==== Source information ====

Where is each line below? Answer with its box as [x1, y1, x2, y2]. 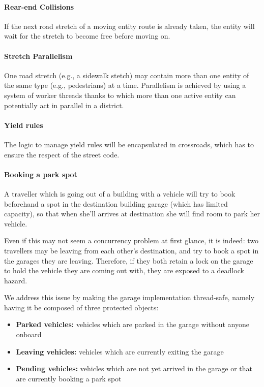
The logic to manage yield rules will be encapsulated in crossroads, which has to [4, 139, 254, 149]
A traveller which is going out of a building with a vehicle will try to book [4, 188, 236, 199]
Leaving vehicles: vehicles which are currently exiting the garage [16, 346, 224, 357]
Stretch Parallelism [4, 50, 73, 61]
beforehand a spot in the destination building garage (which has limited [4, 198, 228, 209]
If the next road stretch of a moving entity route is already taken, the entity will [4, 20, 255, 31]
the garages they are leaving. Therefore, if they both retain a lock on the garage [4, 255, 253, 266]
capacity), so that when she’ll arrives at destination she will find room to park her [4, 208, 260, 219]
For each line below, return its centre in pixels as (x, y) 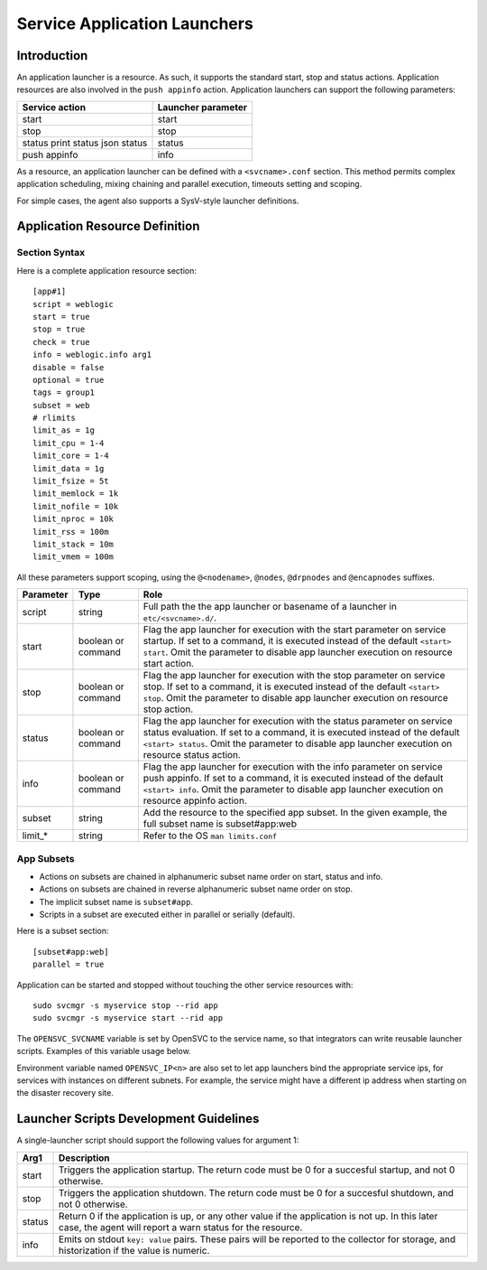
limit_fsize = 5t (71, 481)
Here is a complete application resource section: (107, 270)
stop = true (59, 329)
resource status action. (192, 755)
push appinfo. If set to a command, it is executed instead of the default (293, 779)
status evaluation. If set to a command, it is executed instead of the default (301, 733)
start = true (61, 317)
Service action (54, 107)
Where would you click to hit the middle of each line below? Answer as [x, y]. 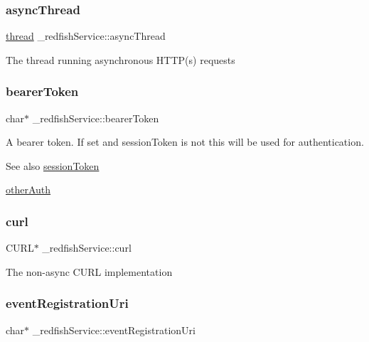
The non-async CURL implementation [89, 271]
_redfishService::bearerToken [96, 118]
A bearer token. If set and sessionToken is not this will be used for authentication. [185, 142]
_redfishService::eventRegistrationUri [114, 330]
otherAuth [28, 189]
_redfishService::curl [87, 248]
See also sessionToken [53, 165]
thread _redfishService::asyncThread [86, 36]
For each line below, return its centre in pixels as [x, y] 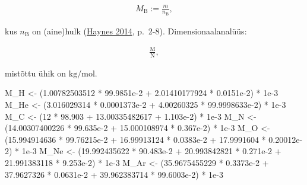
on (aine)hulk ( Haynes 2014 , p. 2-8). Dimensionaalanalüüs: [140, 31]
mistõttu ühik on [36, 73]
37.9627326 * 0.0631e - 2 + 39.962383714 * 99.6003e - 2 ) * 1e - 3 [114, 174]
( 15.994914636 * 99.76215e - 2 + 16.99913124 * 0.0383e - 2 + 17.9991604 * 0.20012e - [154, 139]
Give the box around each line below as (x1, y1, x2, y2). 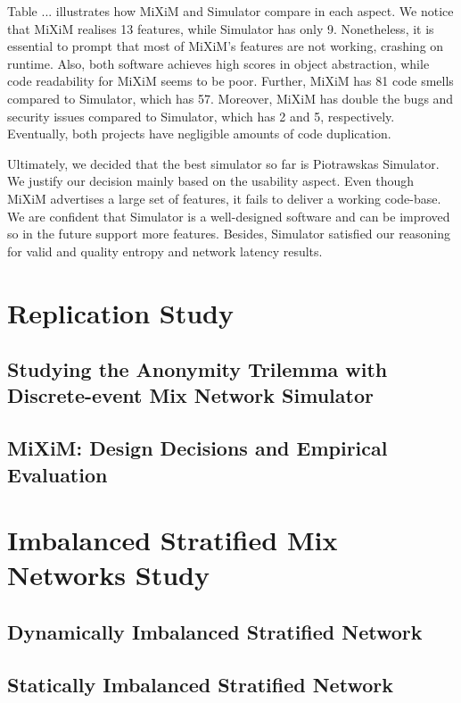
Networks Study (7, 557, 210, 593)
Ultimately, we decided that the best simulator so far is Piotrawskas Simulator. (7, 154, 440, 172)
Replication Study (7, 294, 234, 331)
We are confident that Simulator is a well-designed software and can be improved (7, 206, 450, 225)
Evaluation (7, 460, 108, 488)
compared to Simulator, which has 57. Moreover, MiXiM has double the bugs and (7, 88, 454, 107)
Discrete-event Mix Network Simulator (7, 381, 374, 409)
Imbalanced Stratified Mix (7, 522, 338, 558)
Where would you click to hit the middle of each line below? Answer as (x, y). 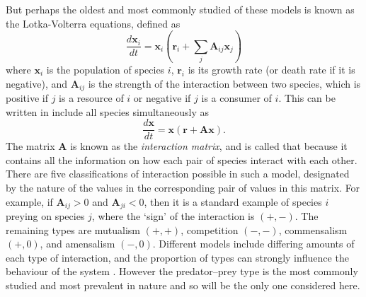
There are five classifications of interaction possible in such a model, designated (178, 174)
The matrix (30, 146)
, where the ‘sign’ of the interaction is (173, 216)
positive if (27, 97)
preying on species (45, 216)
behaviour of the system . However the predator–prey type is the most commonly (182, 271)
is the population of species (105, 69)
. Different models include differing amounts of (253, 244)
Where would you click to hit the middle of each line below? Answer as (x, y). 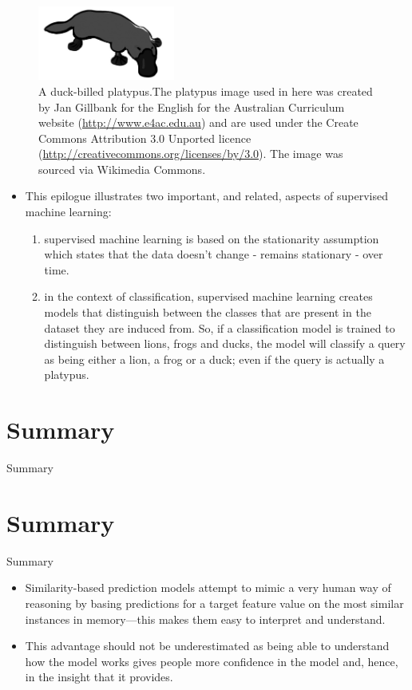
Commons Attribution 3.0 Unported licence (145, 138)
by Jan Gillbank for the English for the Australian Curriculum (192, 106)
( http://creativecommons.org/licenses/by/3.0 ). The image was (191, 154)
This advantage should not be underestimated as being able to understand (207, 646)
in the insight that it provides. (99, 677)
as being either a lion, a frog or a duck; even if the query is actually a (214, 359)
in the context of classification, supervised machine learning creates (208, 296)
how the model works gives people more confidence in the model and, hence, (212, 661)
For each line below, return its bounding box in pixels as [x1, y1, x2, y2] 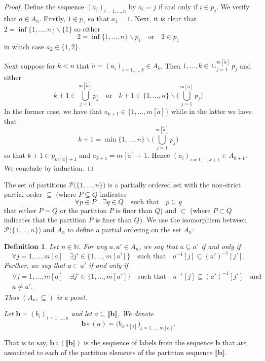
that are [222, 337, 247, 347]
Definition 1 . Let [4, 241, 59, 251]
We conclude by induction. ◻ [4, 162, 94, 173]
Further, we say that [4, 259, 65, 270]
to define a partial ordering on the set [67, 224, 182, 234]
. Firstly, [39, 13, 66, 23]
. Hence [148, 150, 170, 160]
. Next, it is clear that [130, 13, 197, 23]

====

_Aim of the task_. Starting at the line that contains "Definition 1 . Let [4, 241, 59, 251]", copy every line down to the last line of the records above, exactly as written.

_Solution below_.
Definition 1 . Let [4, 241, 59, 251]
We conclude by induction. ◻ [4, 162, 94, 173]
Further, we say that [4, 259, 65, 270]
to define a partial ordering on the set [67, 224, 182, 234]
. Firstly, [39, 13, 66, 23]
. Hence [148, 150, 170, 160]
. Next, it is clear that [130, 13, 197, 23]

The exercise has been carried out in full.